Update output metadata on finalize

bcdev / nc2zarr

A Python tool that converts NetCDF files to Zarr format

MIT License

9 stars 3 forks source link

Update output metadata on finalize #42

Closed forman closed 3 years ago

forman commented 3 years ago

Closes #20 Closes #34

Whether to adjust output metadata (global attributes) after the last write/append can now be forced by the new output.adjust_metadata setting whose default is false. If set to true, this will adjust the following metadata attributes

"history"
"source"
"time_coverage_start"
"time_coverage_end"

In addition, extra metadata (global attributes) can now be added after the last write/append using the new setting output.metadata whose value is a mapping from attribute names to values.

The above functionality is also reflected in two new CLI options --adjust-metadata and --finalize-only. In combination, they can be used to later adjust metadata in already existing Zarr datasets.

pont-us commented 3 years ago

This wouldn't work for the CMEMS CHL data: its metadata looks like this:

start_date: 2020-04-04
stop_date: 2020-04-04
start_time: 08:00:00 UTC
stop_time: 14:00:00 UTC

I haven't tested the PR with these datasets yet, but as far as I can see from the source it would ignore the _date keys and overwrite the _time keys with %Y-%m-%d %H:%M:%S-formatted strings.

Also, what about spatial metadata? Mentioned in #20 but not addressed in this PR as far as I can tell.

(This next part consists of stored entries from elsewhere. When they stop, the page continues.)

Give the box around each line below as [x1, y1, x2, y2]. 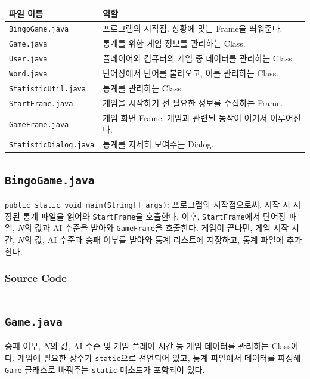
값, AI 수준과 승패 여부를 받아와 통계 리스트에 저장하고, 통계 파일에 [35, 233, 284, 246]
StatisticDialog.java [9, 141, 95, 150]
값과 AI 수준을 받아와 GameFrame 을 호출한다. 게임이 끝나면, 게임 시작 [35, 221, 289, 234]
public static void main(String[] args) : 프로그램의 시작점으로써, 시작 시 [5, 198, 290, 211]
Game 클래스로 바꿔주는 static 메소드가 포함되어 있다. [5, 363, 205, 375]
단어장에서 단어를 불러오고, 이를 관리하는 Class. [103, 67, 279, 79]
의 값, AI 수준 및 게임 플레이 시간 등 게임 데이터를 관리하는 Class [50, 340, 291, 352]
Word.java [9, 70, 48, 79]

forman commented 3 years ago

This wouldn't work for the CMEMS CHL data: its metadata looks like this:
start_date: 2020-04-04
stop_date: 2020-04-04
start_time: 08:00:00 UTC
stop_time: 14:00:00 UTC
I haven't tested the PR with these datasets yet, but as far as I can see from the source it would ignore the _date keys and overwrite the _time keys with %Y-%m-%d %H:%M:%S-formatted strings.

Also, what about spatial metadata? Mentioned in #20 but not addressed in this PR as far as I can tell.

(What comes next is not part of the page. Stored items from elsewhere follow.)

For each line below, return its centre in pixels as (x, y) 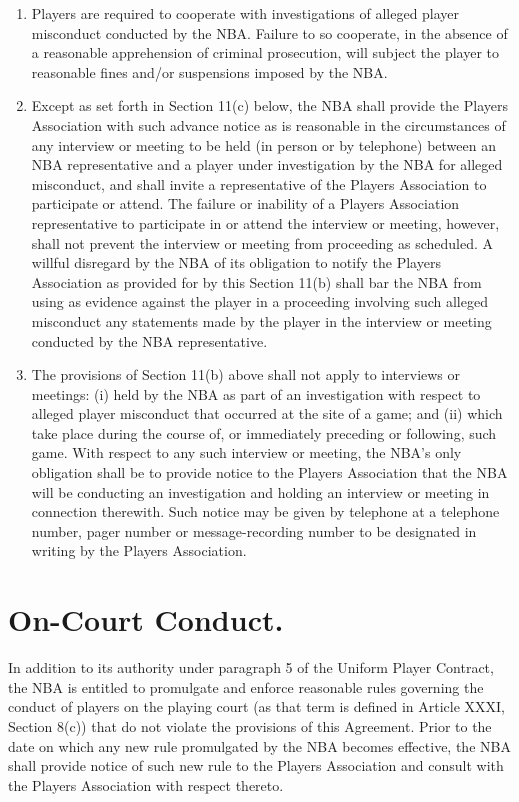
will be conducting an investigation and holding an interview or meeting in (260, 491)
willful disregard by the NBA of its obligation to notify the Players (236, 262)
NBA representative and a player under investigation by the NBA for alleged (267, 164)
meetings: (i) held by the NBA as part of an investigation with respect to (256, 393)
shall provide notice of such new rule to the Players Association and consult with (256, 765)
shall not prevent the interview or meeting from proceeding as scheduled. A (262, 242)
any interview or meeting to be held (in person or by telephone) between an (263, 144)
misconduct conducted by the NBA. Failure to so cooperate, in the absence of (269, 32)

Ok, this is very special, I hate that :) If seen start_time, stop_time pairs often (but then containing datetime value) and your case only once (CMEMS CHL). I then suggest to not touch start_time, stop_time at all and update those with a postprocessor, or maybe a new custom finalizer.

pont-us commented 3 years ago

If seen start_time, stop_time pairs often (but then containing datetime value) and your case only once (CMEMS CHL).

This is the case for all 10 CHL datasets on Creodias -- possible for all 60 CMEMS datasets, but I haven't checked. Then again, that in itself isn't a strong argument against using a custom processor, since the processor only needs to be written once. So I have nothing against externalizing the CMEMS fix-up into a processor, especially since there are probably other unusual cases out there which will have to be handled specially too.

We'll need to implement a new processor hook (separate issue/PR of course). The processor function needs simultaneous access to both the existing dataset and the to-be-appended dataset, which none of the current ones get as far as I know.

forman commented 3 years ago

We'll need to implement a new processor hook (separate issue/PR of course).

Yes.

The processor function needs simultaneous access to both the existing dataset and the to-be-appended dataset,

Why do you need both?

pont-us commented 3 years ago

Why do you need both?

Hmm, actually perhaps not necessary if we're taking the times from the data itself, but I (and the CloudFerros) would also like to be able to calculate from the existing metadata, e.g. updated_start_date = min(old_dataset.attrs.start_date, new_dataset.attrs.start_date).